Est-ce que tu as commencé comme musicien ?
J’ai fait mes débuts en tant que bassiste, mais je n’avais que 16 ans quand on m’a proposé un job en studio. J’ai commencé comme opérateur magnéto dans les studios de la maison de disques Phonogram. Il y avait un studio et deux cabines de copie pour la maison de disques. Je crois qu’on était onze à travailler là-bas, ce qui était ridicule. Nous avions trois techniciens à plein temps qui rentraient en banlieue dès six heures chaque soir. J’étais vraiment opérateur magnéto, probablement plus que n’importe qui d’autre dans le métier parce ce studio où je travaillais était le dernier au monde à disposer d’une régie machines séparée. Il y avait la cabine d’écoute [Ndt : Control room] et ma régie qui s’appelait Room B.
J’avais un petit moniteur Auratone, un micro à col de cygne sur la console et une fenêtre qui me permettait de voir l’ingénieur quand je levais les yeux. J’étais assis à côté du magnéto à bande et l’ingénieur me donnait les ordres Start et Stop. On appelait les entrées en enregistrement à la volée des « Entrées sur ordre ». Je restais assis là pendant des heures, des jours entiers, et je rembobinais. Je ne pouvais jamais participer aux discussions de la cabine d’écoute. Quand ils faisaient une blague de l’autre côté de la vitre, ils ne voulaient pas être dérangés par mon interphone. Je devais rester humble. Je devais rester assis à écouter la bande, et à la fin du morceau, quand je me disais « hum, ils voudront probablement refaire le second couplet », je rembobinais jusqu’au début du second couplet et calais la bande.

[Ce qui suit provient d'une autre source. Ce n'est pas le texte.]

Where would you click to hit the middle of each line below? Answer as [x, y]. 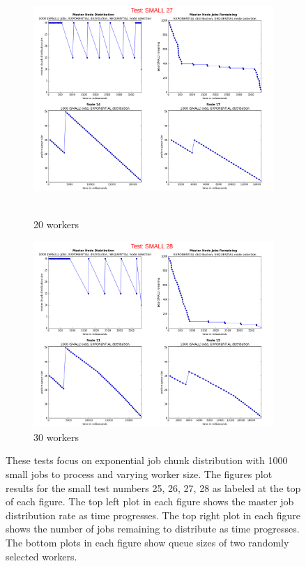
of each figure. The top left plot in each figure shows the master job [150, 501]
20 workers [56, 224]
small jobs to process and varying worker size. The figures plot [139, 474]
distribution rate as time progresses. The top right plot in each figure [153, 515]
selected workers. [41, 556]
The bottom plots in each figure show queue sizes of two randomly [147, 542]
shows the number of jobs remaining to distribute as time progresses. [153, 529]
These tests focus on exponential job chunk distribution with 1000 [147, 460]

De l’autre côté de la vitre, ils discutaient puis lâchaient « OK, on peut refaire le second couplet ? ». Bingo ! Je voulais être le pistolero le plus rapide de l’ouest. Il faut dire que le boulot était tellement simple. C’est vraiment tout ce que j’ai fait. Je commandais le magnéto 2 pistes au mixage. Je contrôlais aussi les autres magnétos 2 pistes pour les delays et ce genre de choses. On envoyait toujours la reverb à plaque EMT dans un delay à bande 15 ips (Ndt : ips = pouces par seconde).
C’était une super expérience pour apprendre. Mais je n’étais pas très bon au niveau technique ; et pendant longtemps, je n’ai pas compris les ingénieurs parce que je n’avais jamais été dans la cabine d’écoute. Je ne serais pas là aujourd’hui si mon chef ne m’avait pas donné ma chance. Dans les autres studios, les opérateurs magnéto apprenaient le métier d’ingénieur du son en observant ce qui se passait. Je n’avais pas cette chance parce que je devais toujours rester à mon poste. Mais le week-end, nous pouvions utiliser le studio pour nos propres projets et pour apprendre. Je pouvais donc travailler dans la cabine d’écoute, je cavalais dans l’autre pièce pour enregistrer puis revenais au pas de course !
Tu n’avais pas ton propre opérateur magnéto ?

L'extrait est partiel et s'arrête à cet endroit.